Start of GIVEN DATA
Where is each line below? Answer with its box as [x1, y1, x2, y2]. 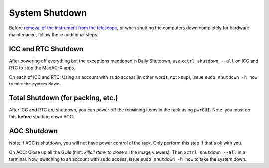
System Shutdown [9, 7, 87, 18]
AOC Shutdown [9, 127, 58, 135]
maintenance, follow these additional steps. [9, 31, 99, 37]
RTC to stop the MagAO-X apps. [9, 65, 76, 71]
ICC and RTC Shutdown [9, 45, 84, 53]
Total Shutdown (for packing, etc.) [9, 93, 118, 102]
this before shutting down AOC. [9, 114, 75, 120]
End of GIVEN DATA
Start of GIVEN DATA
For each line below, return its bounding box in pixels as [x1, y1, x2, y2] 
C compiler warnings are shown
End of GIVEN DATA
Start of GIVEN DATA
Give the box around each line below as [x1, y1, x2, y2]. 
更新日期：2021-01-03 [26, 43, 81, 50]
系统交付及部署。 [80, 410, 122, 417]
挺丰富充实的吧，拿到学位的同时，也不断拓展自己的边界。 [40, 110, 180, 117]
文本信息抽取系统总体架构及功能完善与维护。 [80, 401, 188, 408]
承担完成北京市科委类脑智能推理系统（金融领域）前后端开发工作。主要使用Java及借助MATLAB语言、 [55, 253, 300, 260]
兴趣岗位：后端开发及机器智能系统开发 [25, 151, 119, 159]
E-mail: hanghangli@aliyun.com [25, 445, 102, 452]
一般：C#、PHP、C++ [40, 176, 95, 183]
End of GIVEN DATA
**TASK BRIEF**
Only the lines starting at the one with "Where is each" and ending at the one with "this before shutting" should be printed, each exactly as it appears in the material above; the pictures are to be omitted.

**FINISHED EXERCISE**
Where is each line below? Answer with its box as [x1, y1, x2, y2]. 
System Shutdown [9, 7, 87, 18]
AOC Shutdown [9, 127, 58, 135]
maintenance, follow these additional steps. [9, 31, 99, 37]
RTC to stop the MagAO-X apps. [9, 65, 76, 71]
ICC and RTC Shutdown [9, 45, 84, 53]
Total Shutdown (for packing, etc.) [9, 93, 118, 102]
this before shutting down AOC. [9, 114, 75, 120]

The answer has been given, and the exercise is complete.